Please, Aang. Don’t do this, she thinks, while Fong is still shouting.

“It was just a trick to trigger the Avatar State!” He says triumphantly. “And it worked!”

Aang turns to face Fong, his face twisted in anger. He lands on the ground, when Katara sees a flash of something . . . blue? before the glow fades and he collapses to the ground. 

Fong twists his wrist, and she’s free. Katara runs over to Aang and envelopes him in a tight hug.

“I’m sorry, Katara,” He says regretfully. “I hope you never have to see me like that again.”

The pain fades, and she can breathe easy again.

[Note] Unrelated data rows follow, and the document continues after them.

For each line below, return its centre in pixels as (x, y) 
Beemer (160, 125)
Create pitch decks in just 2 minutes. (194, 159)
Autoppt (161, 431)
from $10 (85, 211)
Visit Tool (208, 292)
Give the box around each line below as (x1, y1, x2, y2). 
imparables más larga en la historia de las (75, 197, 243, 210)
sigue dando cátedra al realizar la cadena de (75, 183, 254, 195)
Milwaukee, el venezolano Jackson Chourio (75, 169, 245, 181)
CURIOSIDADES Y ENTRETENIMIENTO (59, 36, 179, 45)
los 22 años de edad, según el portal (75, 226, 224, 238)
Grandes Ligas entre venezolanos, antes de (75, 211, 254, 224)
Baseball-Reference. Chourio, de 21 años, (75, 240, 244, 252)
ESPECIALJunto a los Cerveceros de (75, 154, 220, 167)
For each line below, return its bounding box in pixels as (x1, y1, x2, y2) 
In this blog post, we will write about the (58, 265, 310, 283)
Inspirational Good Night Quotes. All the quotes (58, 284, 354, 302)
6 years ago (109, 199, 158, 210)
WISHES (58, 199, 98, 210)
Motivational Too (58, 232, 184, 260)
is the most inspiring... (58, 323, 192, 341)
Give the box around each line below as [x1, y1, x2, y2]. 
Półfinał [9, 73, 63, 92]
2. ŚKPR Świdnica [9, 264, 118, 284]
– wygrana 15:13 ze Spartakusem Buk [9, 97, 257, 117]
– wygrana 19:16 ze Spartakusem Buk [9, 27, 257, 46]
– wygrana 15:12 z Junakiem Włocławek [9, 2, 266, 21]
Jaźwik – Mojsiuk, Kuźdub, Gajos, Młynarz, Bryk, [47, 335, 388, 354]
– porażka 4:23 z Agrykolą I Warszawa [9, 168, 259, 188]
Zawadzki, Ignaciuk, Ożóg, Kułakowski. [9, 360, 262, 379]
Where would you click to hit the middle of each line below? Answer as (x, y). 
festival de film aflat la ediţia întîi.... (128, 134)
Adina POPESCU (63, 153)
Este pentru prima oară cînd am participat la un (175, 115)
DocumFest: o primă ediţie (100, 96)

She buries her head in Aang’s shoulder, and lets herself cry in relief that he’s safe. 

 

“What’s going on with you?” Katara asks Sokka after the fifth time he’s rushed ahead of Suki to make sure her path is clear, or that she won’t step in a puddle or something.

“Nothing!” He says defensively, glaring at her. “Okay, maybe I’ve been acting a little-”

“Crazy?” 

“Worried. But it’s only because I care about her! I don’t want Suki to get hurt.” Like Yue, he doesn’t have to say. 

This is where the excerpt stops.